I have been trying to work though my hurt but each time I read what he wrote I am taken back to the anger I feel. I guess, I should stop reading it, right! I have even been avoiding family gatherings because I don’t want to have a confrontation with him while I still carry this anger, or have family take sides. More importantly, I don’t want to just ignore him. I don’t want to be angry and at the same time I don’t want to pretend his words and attitude didn’t hurt me. So I have stayed away and will continue to avoid family gatherings until I have made peace with it. I think, I am almost there after a dream I had last night.
In my dream I was at my late brother Rossi’s grave with some family members. I was okay emotionally until I tried to take a picture and then I was overcome with emotional grief. This nephew tried to console me but I wouldn’t let him. I could see that he didn’t like to see me in so much pain and he just stood there and watched helplessly. I was inconsolable. I felt like the day we buried my brother, totally heartbroken. Then I woke up.
My understanding of this dream is seeing my nephew try to help me deal with my pain and sorrow. He may have said some harsh words about me to family on social media but I don’t really think he meant to hurt me, and even if he did, so what. At any rate, it is not about my relationship with my nephew because we really don't have one, not one that counts. I am certain that he has not thought about what he wrote since he wrote it, so the only person hurting, is me. I keep hurting myself, over and over again, just thinking about what he wrote. It is just a story in my head. It is my story!
The only way forward for me is to change my thinking about this incident. My intent is to forgive him, not for him, but for myself. The way I see it forgiveness is for the most part, for the forgiver. It is to set our mind at ease and it does not matter if the other person accepts the forgiveness or not. At the end of the day, we don't need validation from anyone.
My forgiveness Note:
I am writing today to let you know how I felt when I read something you wrote about me on a private family chat on Facebook. It is so long ago that you likely don't even remember it. I am embarrassed to say that it bothered me this long. That said, I am not sure why you said what you said about me to other family members. You may not know this, but it really upset me. I was angry and very hurt. Why would you say those things? You do know it was untrue and if you don't, I would gladly explain to you.
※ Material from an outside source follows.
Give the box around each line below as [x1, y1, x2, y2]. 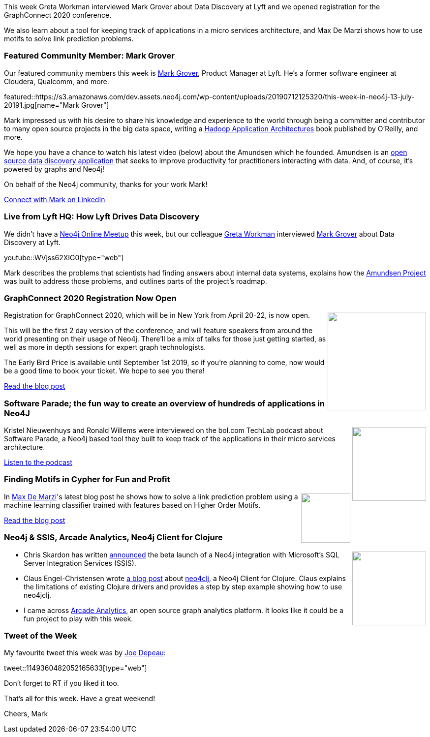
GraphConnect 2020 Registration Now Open [4, 293, 177, 303]
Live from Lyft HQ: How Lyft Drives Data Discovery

Based on your tone in your message it sounds like you really must hate me or have very little regard for me. And that is okay.
In addition, I am not asking for your explanation or state of mind at the time you wrote what you did because what is done is done. The only thing that matters is how I respond to what you wrote. At this moment those words don't need any more attention from me. I choose to not have them impact on me anymore. I have decided to not be affected by it anymore, it is just words.
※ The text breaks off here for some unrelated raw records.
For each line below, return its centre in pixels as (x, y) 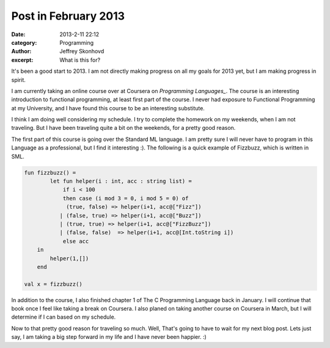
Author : (21, 51)
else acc (76, 241)
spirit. (18, 80)
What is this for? (80, 60)
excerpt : (22, 60)
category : (24, 42)
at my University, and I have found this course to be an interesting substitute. (108, 108)
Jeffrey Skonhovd (82, 51)

I want you to know that I FORGIVE you for writing those words, but more importantly, I forgive myself for having carried the anger and hurt for way too long. You wrote, “We must remain united…” I hope you also included me in that statement since I am still part of the family.
Today is the Canadian Thanksgiving, making this a perfect day to move past this. There is so much to be grateful for. I am grateful for having had a time in our life where we loved and respected one another. I am grateful for the members of my family who truly love and understand me. I am grateful for my dream last night, which led me to the understanding that the hurt feeling was really my own doing and that I have the power to change it. I just reread what you posted and I am pleased to say, that I feel nothing.
Perhaps one day you will actually ask me to explain to you what it is we do for First Nations across Canada. And, maybe you will get an appreciation of all the positive changes they have made to their nations resulting from the settlement of land claims against the federal and provincial governments. It is rewarding work and I am completely satisfied to be on the right side of the table. It is gratifying work and I am blessed.
Happy Thanksgiving to you and your family!
See you at the next family gathering.